Assigned task — Every entry below is to be copied word for word, with its pictures removed.

####

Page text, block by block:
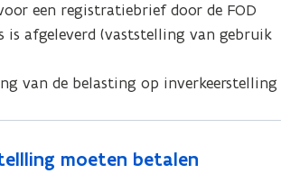
een registratiebrief door de FOD
afgeleverd (vaststelling van gebruik
van de belasting op inverkeerstelling
moeten betalen
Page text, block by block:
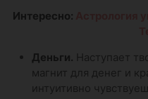
Интересно:
Деньги. Наступает
магнит для денег и
интуитивно
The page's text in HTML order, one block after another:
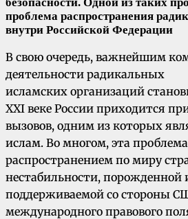
проблема распространения
внутри Российской Федерации
В свою очередь, важнейшим
деятельности радикальных
исламских организаций
XXI веке России приходится
вызовов, одним из которых
ислам. Во многом, эта проблема
распространением по миру
нестабильности, порожденной
поддерживаемой со стороны
международного правового
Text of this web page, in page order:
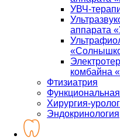
УВЧ-
аппарата
Фтизиатрия
Хирургия-
Эндокринология
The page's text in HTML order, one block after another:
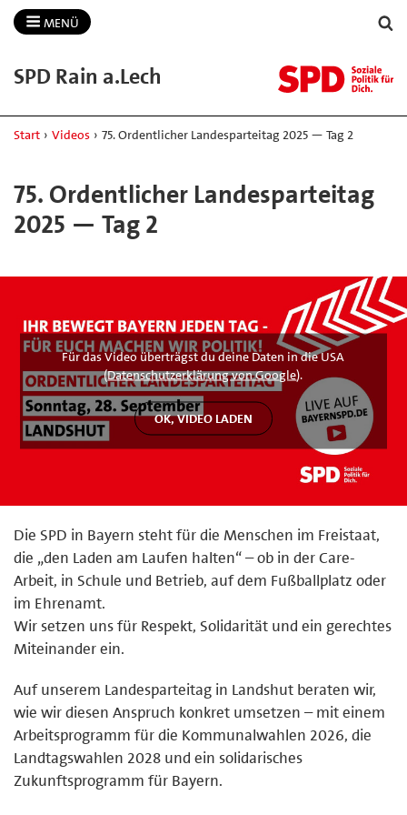
MENÜ
SPD Rain a.​Lech
Start › Videos › 75. Ordentlicher Landesparteitag 2025 — Tag 2
75. Ordentlicher Landesparteitag
2025 — Tag 2
Für das Video überträgst du deine Daten in die USA
(Datenschutzerklärung von Google).
Die SPD in Bayern steht für die Menschen im Freistaat,
die „den Laden am Laufen halten“ – ob in der Care-
Arbeit, in Schule und Betrieb, auf dem Fußballplatz oder
im Ehrenamt.
Wir setzen uns für Respekt, Solidarität und ein gerechtes
Miteinander ein.
Auf unserem Landesparteitag in Landshut beraten wir,
wie wir diesen Anspruch konkret umsetzen – mit einem
Arbeitsprogramm für die Kommunalwahlen 2026, die
Landtagswahlen 2028 und ein solidarisches
Zukunftsprogramm für Bayern.
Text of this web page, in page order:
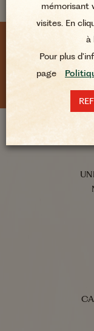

####

Solution to the problem —
Page text, block by block:
een registratiebrief door de FOD
afgeleverd (vaststelling van gebruik
van de belasting op inverkeerstelling
moeten betalen
Page text, block by block:
Интересно:
Деньги. Наступает
магнит для денег и
интуитивно
The page's text in HTML order, one block after another:
проблема распространения
внутри Российской Федерации
В свою очередь, важнейшим
деятельности радикальных
исламских организаций
XXI веке России приходится
вызовов, одним из которых
ислам. Во многом, эта проблема
распространением по миру
нестабильности, порожденной
поддерживаемой со стороны
международного правового
Text of this web page, in page order:
УВЧ-
аппарата
Фтизиатрия
Хирургия-
Эндокринология
The page's text in HTML order, one block after another:
MENÜ
SPD Rain a.​Lech
Start › Videos › 75. Ordentlicher Landesparteitag 2025 — Tag 2
75. Ordentlicher Landesparteitag
2025 — Tag 2
Für das Video überträgst du deine Daten in die USA
(Datenschutzerklärung von Google).
Die SPD in Bayern steht für die Menschen im Freistaat,
die „den Laden am Laufen halten“ – ob in der Care-
Arbeit, in Schule und Betrieb, auf dem Fußballplatz oder
im Ehrenamt.
Wir setzen uns für Respekt, Solidarität und ein gerechtes
Miteinander ein.
Auf unserem Landesparteitag in Landshut beraten wir,
wie wir diesen Anspruch konkret umsetzen – mit einem
Arbeitsprogramm für die Kommunalwahlen 2026, die
Landtagswahlen 2028 und ein solidarisches
Zukunftsprogramm für Bayern.
Text of this web page, in page order:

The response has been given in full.